Kepalaku sedikit pusing karena terlalu lama tidur. Aku mencoba berdiri dan rasanya darahku langsung mengalir turun sampai kaki. Sial. Aku lelah sekali. Aku ke kamar mandi untuk mencuci muka dan turun ke bawah untuk sarapan.

Kulihat papa sedang di ruang makan, dia sedang membaca-baca sesuatu dari iPadnya. Ada segelas kopi hangat di sebelahnya. Kurasa mama dan papa tidak ada rencana pergi kemana-mana hari ini. Sama sepertiku. Aku ingin mengurung diri di kamar saja hari ini.

Aku duduk di meja makan sambil menatap kosong ke rak-rak kabinet di dapur. Aku lapar tapi aku tidak ingin makan. Aku ingin rasa laparku menyiksaku sehingga perasaan terluka di hati ini bisa tersamarkan. Sial, Edgar! Sialan! Kuumpat lagi namanya dalam hati.

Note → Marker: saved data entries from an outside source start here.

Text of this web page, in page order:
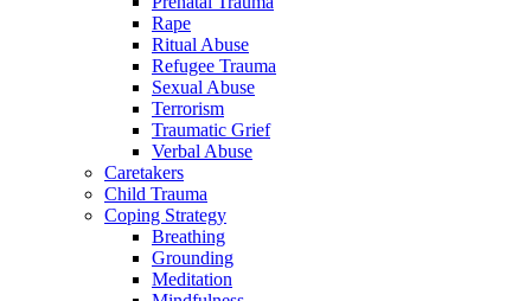
Rape
Ritual Abuse
Refugee Trauma
Sexual Abuse
Terrorism
Traumatic Grief
Verbal Abuse
Caretakers
Child Trauma
Coping Strategy
Breathing
Grounding
Meditation

"Begadang, Ri?" Tanya papa tanpa mengangkat pandangannya dari iPad.

"Iya, pa," aku berbohong. Aku hanya tidak ingin dia cemas kalau tahu anak sulungnya telah menangis semalaman karena cowok.

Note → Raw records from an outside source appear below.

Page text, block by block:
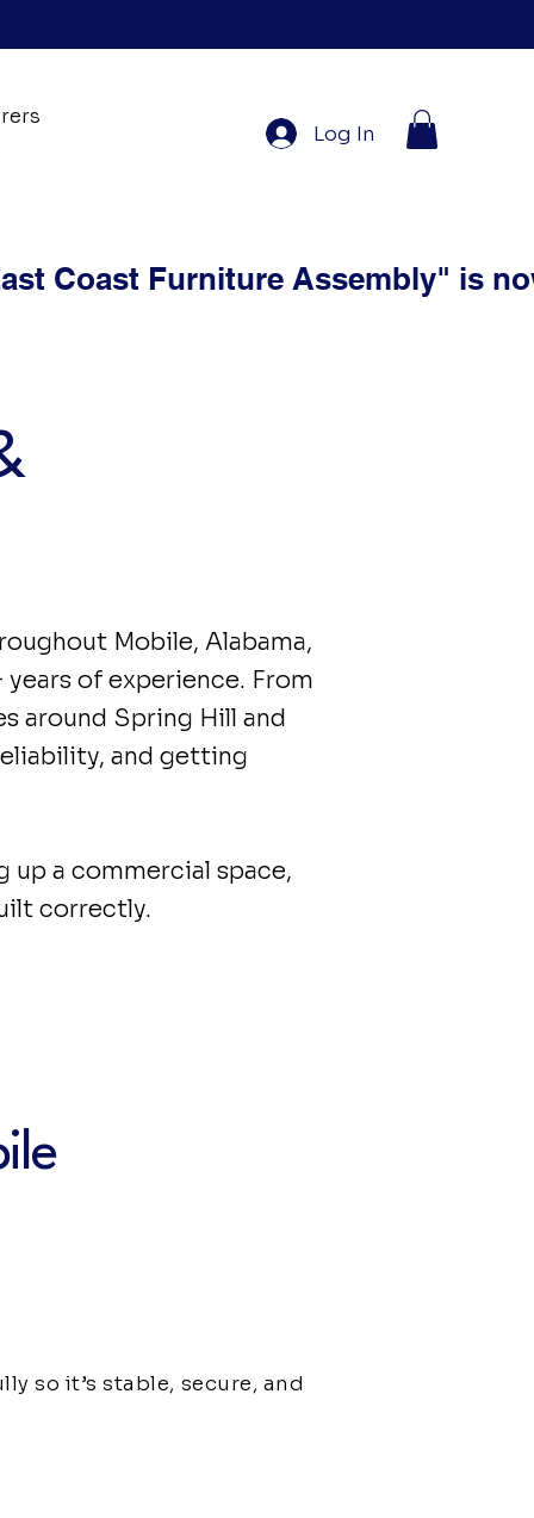
Log In
Mobile, Alabama,
of experience. From
around Spring Hill and
and getting
up a commercial space,
correctly.
so it’s stable, secure, and
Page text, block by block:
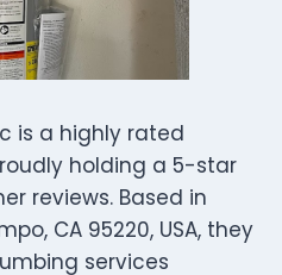
is a highly rated
holding a 5-star
reviews. Based in
CA 95220, USA, they
services

"Sarapan dulu sana. Ambil sendiri. Mama kamu lagi ke rumah bu Atik."

"Nanti dulu, Pa. Masih belum laper."

Papa menutup iPadnya. Dia menyeruput kopinya sambil terus menatapku. Badannya dicondongkan sedikit ke depan kemudian berkata, "berarti Papa omongin sekarang aja."

Aku menatap papa bingung. Omongin apa? Rasanya aku sedang tidak ada urusan penting dengannya.

"Tentang?" Tanyaku.

"Kamu dan Edgar."

Hah? Ada apa ini. Kenapa papa tiba-tiba ingin membicarakan sesuatu tentangku dan Edgar. Pikiranku melayang sampai kesimpulan yang menakutkan, apa yang papa tahu?

"Papa tahu?" Aku sedikit gugup.

"Papa hanya bisa menebak-nebak. Dan insting seorang ayah mengatakan bahwa ada sesuatu antara kalian berdua. Ada apa sebenarnya, Ri? Cerita sama papa."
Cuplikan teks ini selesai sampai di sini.